Likud Set to Approve Primary Elections Scheme, Barak Excluded

Wednesday, October 17th, 2012

The method of the primaries for the Likud’s Knesset list was drafted by the Likud’s Constitutional Committee last night and is set to be approved by the party’s Central Committee this evening in Ganei HaTa’aruchah in Tel Aviv.

The scheme does not include the reserving of secure spots on the list – spots within the number of seats Likud is certain to win – for candidates chosen by Party Chairman PM Benjamin Netanyahu.

It was rumored that Netanyahu wanted such spots for Defense Minister Ehud Barak and possibly other members of Barak’s Independence faction which broke off from Labor some time ago.

MK Danny Danon spoke out vigorously against the possibility and Netanyahu consistently denied that he had any plans for such a thing, despite a report in Ma’ariv which said Netanyahu sought to create one reserved spot for every ten spots on the list.

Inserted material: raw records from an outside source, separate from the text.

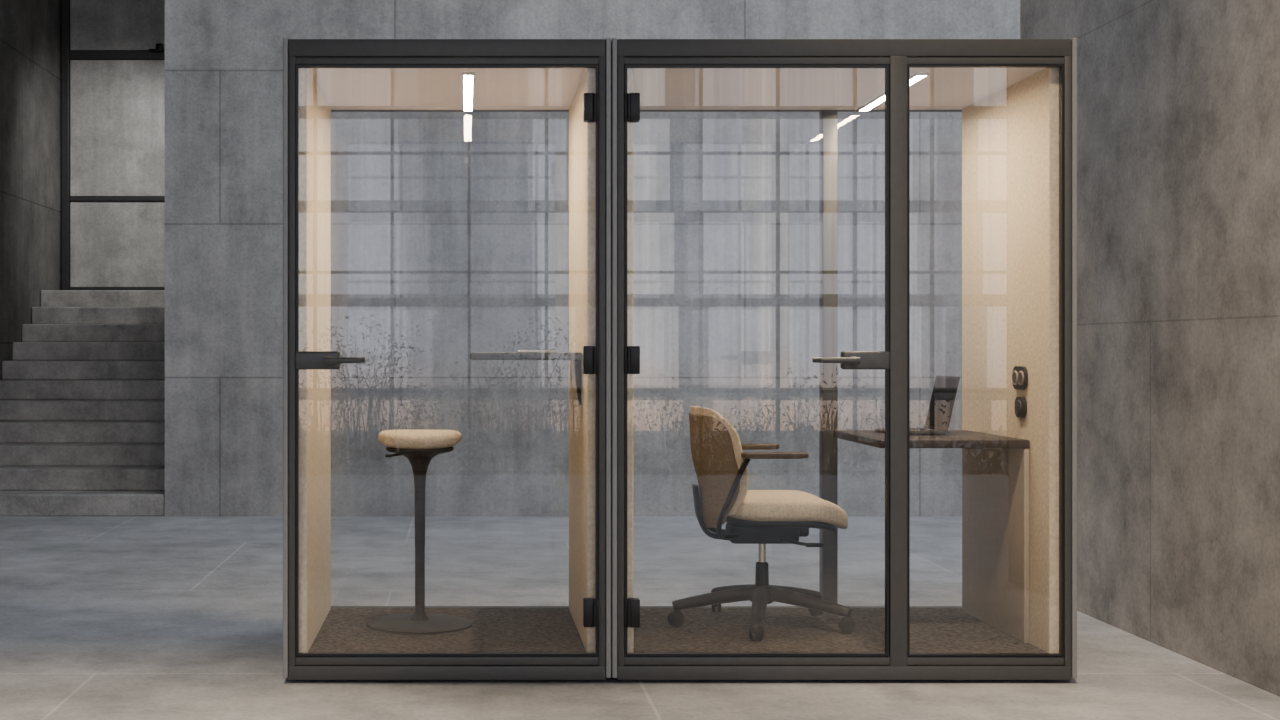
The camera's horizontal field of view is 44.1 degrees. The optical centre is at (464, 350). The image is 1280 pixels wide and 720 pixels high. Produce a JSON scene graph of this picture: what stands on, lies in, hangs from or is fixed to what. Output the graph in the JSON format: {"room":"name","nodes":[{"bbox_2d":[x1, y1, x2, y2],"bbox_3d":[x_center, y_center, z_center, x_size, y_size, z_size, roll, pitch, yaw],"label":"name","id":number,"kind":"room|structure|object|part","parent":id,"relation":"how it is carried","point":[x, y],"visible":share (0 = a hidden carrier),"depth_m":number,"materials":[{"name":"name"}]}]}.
{"room":"office","nodes":[
{"label":"office","id":0,"kind":"room"},
{"bbox_2d":[0,0,60,379],"bbox_3d":[-3.830,-1.965,5.500,0.300,6.200,18.000,0,0,0],"label":"wall","id":1,"kind":"structure","parent":0,"point":[30,30],"depth_m":13.15,"materials":[{"name":"concrete"}]},
{"bbox_2d":[71,196,164,287],"bbox_3d":[-2.870,-1.965,14.410,1.620,6.200,0.180,0,0,0],"label":"wall","id":2,"kind":"structure","parent":0,"point":[71,196],"depth_m":14.32,"materials":[{"name":"concrete"}]},
{"bbox_2d":[61,0,164,289],"bbox_3d":[-2.870,-2.696,14.220,1.600,4.339,0.160,0,0,0],"label":"window","id":3,"kind":"structure","parent":2,"relation":"in","point":[113,51],"depth_m":14.23,"materials":[{"name":"metal"}]},
{"bbox_3d":[-2.870,-3.750,14.250,1.450,2.020,0.040,0,0,0],"label":"transom panel","id":4,"kind":"part","parent":3,"relation":"part of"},
{"bbox_3d":[-2.870,-2.030,14.250,1.450,1.240,0.040,0,0,0],"label":"panel","id":5,"kind":"part","parent":3,"relation":"part of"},
{"bbox_3d":[-2.870,-0.971,14.250,1.450,0.779,0.040,0,0,0],"label":"panel","id":6,"kind":"part","parent":3,"relation":"part of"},
{"bbox_2d":[165,0,1019,515],"bbox_3d":[4.970,-1.965,10.860,14.060,6.200,0.280,0,0,0],"label":"wall","id":7,"kind":"structure","parent":0,"point":[450,230],"depth_m":10.72,"materials":[{"name":"concrete"}]},
{"bbox_2d":[0,516,1279,719],"bbox_3d":[3.000,1.285,5.700,18.000,0.300,18.600,0,0,0],"label":"floor","id":8,"kind":"structure","parent":0,"point":[102,617],"depth_m":6.63,"materials":[{"name":"concrete"}]},
{"bbox_2d":[0,290,164,515],"bbox_3d":[-2.870,0.304,12.457,1.612,1.661,3.466,0,0,0],"label":"staircase","id":9,"kind":"structure","parent":8,"relation":"on","point":[82,393],"depth_m":11.85,"materials":[{"name":"concrete"}]},
{"bbox_2d":[283,38,610,679],"bbox_3d":[-0.061,0.034,5.834,1.119,2.202,1.141,0,0,0],"label":"booth","id":10,"kind":"object","parent":8,"relation":"on","point":[322,641],"visible":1,"depth_m":5.37,"materials":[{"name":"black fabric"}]},
{"bbox_3d":[-0.613,0.024,5.865,0.017,2.182,1.078,0,0,0],"label":"panel","id":11,"kind":"part","parent":10,"relation":"part of","materials":[{"name":"black metal"}]},
{"bbox_3d":[-0.464,0.032,5.347,0.236,0.062,0.167,0,0,0],"label":"door handle","id":12,"kind":"part","parent":10,"relation":"part of","materials":[{"name":"black metal"}]},
{"bbox_2d":[367,430,472,633],"bbox_3d":[-0.171,0.669,5.930,0.400,0.739,0.400,0,0,0],"label":"stool","id":13,"kind":"object","parent":10,"relation":"on","point":[419,446],"visible":1,"depth_m":5.88,"materials":[{"name":"black metal"}]},
{"bbox_3d":[-0.258,0.390,5.871,0.094,0.017,0.032,0,0,-26],"label":"height lever","id":14,"kind":"part","parent":13,"relation":"part of","materials":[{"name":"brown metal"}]},
{"bbox_3d":[-0.171,0.337,5.930,0.316,0.075,0.306,0,0,0],"label":"seat","id":15,"kind":"part","parent":13,"relation":"part of","materials":[{"name":"beige fabric"}]},
{"bbox_3d":[-0.061,-0.985,5.851,0.961,0.018,0.943,0,0,0],"label":"ceiling panel","id":16,"kind":"part","parent":10,"relation":"part of","materials":[{"name":"beige wood"}]},
{"bbox_3d":[-0.061,0.029,6.365,1.083,2.188,0.070,0,0,0],"label":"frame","id":17,"kind":"part","parent":10,"relation":"part of","materials":[{"name":"clear glass"}]},
{"bbox_2d":[462,72,474,110],"bbox_3d":[0.012,-0.970,5.875,0.044,0.012,0.820,0,0,0],"label":"ceiling light","id":18,"kind":"object","parent":10,"relation":"attached to","point":[468,78],"visible":1,"depth_m":5.80,"materials":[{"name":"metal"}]},
{"bbox_2d":[464,76,472,110],"bbox_3d":[0.012,-0.970,5.875,0.032,0.008,0.810,0,0,0],"label":"diffuser","id":19,"kind":"object","parent":18,"relation":"attached to","point":[468,80],"depth_m":5.86,"materials":[{"name":"white plastic"}]},
{"bbox_2d":[470,352,581,404],"bbox_3d":[0.220,0.100,5.910,0.399,0.190,0.680,0,0,0],"label":"wall shelf","id":20,"kind":"object","parent":10,"relation":"attached to","point":[576,357],"visible":1,"depth_m":5.57,"materials":[{"name":"grey laminate"}]},
{"bbox_2d":[518,350,556,351],"bbox_3d":[0.270,0.001,5.850,0.140,0.007,0.200,0,0,0],"label":"tablet","id":21,"kind":"object","parent":20,"relation":"on","point":[518,350],"visible":0.9,"depth_m":5.75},
{"bbox_3d":[0.489,0.024,5.865,0.017,2.182,1.078,0,0,0],"label":"panel","id":22,"kind":"part","parent":10,"relation":"part of","materials":[{"name":"black metal"}]},
{"bbox_2d":[611,38,1076,679],"bbox_3d":[1.294,0.034,5.834,1.585,2.202,1.141,0,0,0],"label":"booth","id":23,"kind":"object","parent":8,"relation":"on","point":[1016,99],"visible":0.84,"depth_m":5.40,"materials":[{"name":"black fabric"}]},
{"bbox_3d":[0.510,0.024,5.865,0.017,2.182,1.078,0,0,0],"label":"panel","id":24,"kind":"part","parent":23,"relation":"part of","materials":[{"name":"black metal"}]},
{"bbox_3d":[0.997,0.033,5.345,0.901,2.019,0.024,0,0,0],"label":"door","id":25,"kind":"part","parent":23,"relation":"part of","materials":[{"name":"clear glass"}]},
{"bbox_2d":[668,406,855,640],"bbox_3d":[1.102,0.626,5.925,0.664,0.828,0.682,0,0,0],"label":"office chair","id":26,"kind":"object","parent":23,"relation":"on","point":[760,517],"visible":1,"depth_m":5.78,"materials":[{"name":"beige fabric"}]},
{"bbox_3d":[0.928,0.452,5.930,0.152,0.426,0.446,0,0,0],"label":"backrest","id":27,"kind":"part","parent":26,"relation":"part of","materials":[{"name":"brown fabric"}]},
{"bbox_3d":[0.980,0.545,6.088,0.116,0.321,0.237,0,0,0],"label":"armrest","id":28,"kind":"part","parent":26,"relation":"part of","materials":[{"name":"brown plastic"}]},
{"bbox_3d":[0.980,0.545,5.772,0.116,0.321,0.237,0,0,0],"label":"armrest","id":29,"kind":"part","parent":26,"relation":"part of","materials":[{"name":"brown plastic"}]},
{"bbox_3d":[1.195,0.605,5.930,0.464,0.125,0.464,0,0,0],"label":"seat","id":30,"kind":"part","parent":26,"relation":"part of","materials":[{"name":"beige fabric"}]},
{"bbox_3d":[1.268,0.940,6.049,0.316,0.101,0.064,0,0,-40],"label":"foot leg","id":31,"kind":"part","parent":26,"relation":"part of","materials":[{"name":"brown plastic"}]},
{"bbox_3d":[1.231,0.709,5.780,0.065,0.019,0.201,0,0,-41],"label":"tilt lever","id":32,"kind":"part","parent":26,"relation":"part of","materials":[{"name":"brown plastic"}]},
{"bbox_3d":[1.284,0.940,5.832,0.316,0.101,0.064,0,0,32],"label":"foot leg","id":33,"kind":"part","parent":26,"relation":"part of","materials":[{"name":"brown plastic"}]},
{"bbox_3d":[1.294,0.029,6.365,1.549,2.188,0.070,0,0,0],"label":"frame","id":34,"kind":"part","parent":23,"relation":"part of","materials":[{"name":"clear glass"}]},
{"bbox_3d":[1.294,-0.985,5.851,1.427,0.018,0.943,0,0,0],"label":"ceiling panel","id":35,"kind":"part","parent":23,"relation":"part of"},
{"bbox_3d":[1.328,0.032,5.347,0.246,0.062,0.167,0,0,0],"label":"door handle","id":36,"kind":"part","parent":23,"relation":"part of","materials":[{"name":"black metal"}]},
{"bbox_2d":[857,92,884,110],"bbox_3d":[1.591,-0.970,6.047,0.062,0.012,0.436,0,0,0],"label":"ceiling light","id":37,"kind":"object","parent":23,"relation":"attached to","point":[876,101],"depth_m":6.10,"materials":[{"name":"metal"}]},
{"bbox_2d":[910,72,928,85],"bbox_3d":[1.591,-0.970,5.543,0.062,0.012,0.265,0,0,0],"label":"ceiling light","id":38,"kind":"object","parent":23,"relation":"attached to","point":[916,77],"depth_m":5.51,"materials":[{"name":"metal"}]},
{"bbox_2d":[833,430,1029,642],"bbox_3d":[1.740,0.677,5.900,0.535,0.723,0.700,0,0,0],"label":"desk","id":39,"kind":"object","parent":23,"relation":"on","point":[995,468],"visible":0.98,"depth_m":5.81,"materials":[{"name":"brown laminate"}]},
{"bbox_2d":[875,376,959,434],"bbox_3d":[1.729,0.205,5.990,0.249,0.218,0.280,0,0,0],"label":"laptop","id":40,"kind":"object","parent":39,"relation":"on","point":[945,388],"visible":0.77,"depth_m":5.96,"materials":[{"name":"metal"}]},
{"bbox_3d":[1.827,0.200,5.990,0.053,0.207,0.280,0,0,0],"label":"lid","id":41,"kind":"part","parent":40,"relation":"part of","materials":[{"name":"metal"}]},
{"bbox_3d":[1.997,0.693,5.902,0.020,0.692,0.695,0,0,0],"label":"panel","id":42,"kind":"part","parent":39,"relation":"part of","materials":[{"name":"beige wood"}]},
{"bbox_3d":[1.777,0.033,5.345,0.532,2.019,0.024,0,0,0],"label":"fixed pane","id":43,"kind":"part","parent":23,"relation":"part of","materials":[{"name":"clear glass"}]},
{"bbox_2d":[1012,366,1027,389],"bbox_3d":[2.000,0.097,5.640,0.016,0.084,0.130,0,0,0],"label":"power outlet","id":44,"kind":"object","parent":23,"relation":"attached to","point":[1019,373],"visible":1,"depth_m":5.62,"materials":[{"name":"black plastic"}]},
{"bbox_2d":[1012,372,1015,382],"bbox_3d":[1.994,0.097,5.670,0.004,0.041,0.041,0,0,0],"label":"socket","id":45,"kind":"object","parent":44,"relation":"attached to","point":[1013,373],"depth_m":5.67,"materials":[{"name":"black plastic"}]},
{"bbox_2d":[1012,371,1017,384],"bbox_3d":[1.994,0.097,5.670,0.005,0.052,0.052,0,0,0],"label":"socket","id":46,"kind":"object","parent":44,"relation":"attached to","point":[1014,373],"depth_m":5.66,"materials":[{"name":"plastic"}]},
{"bbox_2d":[1018,371,1023,384],"bbox_3d":[1.994,0.097,5.610,0.005,0.052,0.052,0,0,0],"label":"socket","id":47,"kind":"object","parent":44,"relation":"attached to","point":[1020,373],"depth_m":5.60,"materials":[{"name":"plastic"}]},
{"bbox_2d":[1015,397,1026,417],"bbox_3d":[2.000,0.203,5.633,0.016,0.075,0.095,0,0,0],"label":"power outlet","id":48,"kind":"object","parent":23,"relation":"attached to","point":[1020,402],"visible":1,"depth_m":5.61,"materials":[{"name":"black plastic"}]},
{"bbox_2d":[1016,400,1021,413],"bbox_3d":[1.994,0.203,5.633,0.005,0.052,0.052,0,0,0],"label":"socket","id":49,"kind":"object","parent":48,"relation":"attached to","point":[1018,402],"depth_m":5.62,"materials":[{"name":"black plastic"}]},
{"bbox_3d":[2.079,0.024,5.865,0.017,2.182,1.078,0,0,0],"label":"panel","id":50,"kind":"part","parent":23,"relation":"part of","materials":[{"name":"black metal"}]},
{"bbox_2d":[1020,0,1279,696],"bbox_3d":[2.825,-1.965,5.265,0.300,6.200,4.530,0,0,0],"label":"wall","id":51,"kind":"structure","parent":0,"point":[1178,101],"depth_m":5.83,"materials":[{"name":"concrete"}]}
]}

Like the Likud’s 2006 Knesset list, the party’s list for the upcoming elections will include spots for immigrant, women, non-Jews and various geographic districts in the bottom of the first thirty-five spots on the list, while the top will be filled by candidates ranked nationally by voters.

The date for the primaries will be November 25th, slightly later than the mid-November – November 22nd dates which had been reported, giving candidates additional time to campaign. That should help the elections become more of a contest instead of a mere ratification of the previous Knesset list.

While the Likud has not formally released the draft primary scheme, according to Ma’ariv, the list will be as follows:  The first spot will go to the party chairman, PM Benjamin Netanyahu, who was reelected to that post in January of this year. (By law the party chairman is the party’s candidate for Prime Minister). Spots 2-21 will be for nationally ranked candidates.

The next 14 spots will be “mashbetzot” – separate races among special districts or demographics in the follow order: The Shphelah (Plain) district; the Dan district;  the Women’s spot; the Druze spot; Galil and Valleys district; the Negev; Jerusalem; another women’s spot; an immigrants spot; Tel Aviv; Haifa; the Coastal Plain;  and the young members spot at number 34.

In addition, Ha’aretz has reported that under the scheme, if there is no immigrant or female candidate ranked at number 20 and 21 or above, then a female or immigrant candidate on the national portion of the list will be moved up to those spots. This is considered a nod to Coalition Chairman MK Ze’ev Elkin who is an immigrant.

Ha’aretz‘s report also differed from Ma’ariv‘s in that it said the women’s spot Ma’ariv had placed at number 24 will actually appear at 29.

It does not appear that there will be any problem in adopting the scheme as Moshe Feiglin, a candidate for the Likud’s list and leader of the anti-establishment Manhigut Yehudit faction  - which is said to comprise thousands of Likud members and hundreds of Central Committee members – urged his supporters in the Central Committee to approve the primaries scheme in a text message sent last night.

The approval of the scheme by which candidates will be elected in primaries, puts to rest, at least for now, another scheme which had been proposed by MK Mickey Eitan to have the Knesset list chosen by a body comprised of several thousand activists and another reported proposal to have the Central Committee once again choose the Knesset list. Those would have required amendments to the Likud’s Constitution.

Editor’s Note: The writer is an active member of the Likud and a member of the Likud’s Central Committee.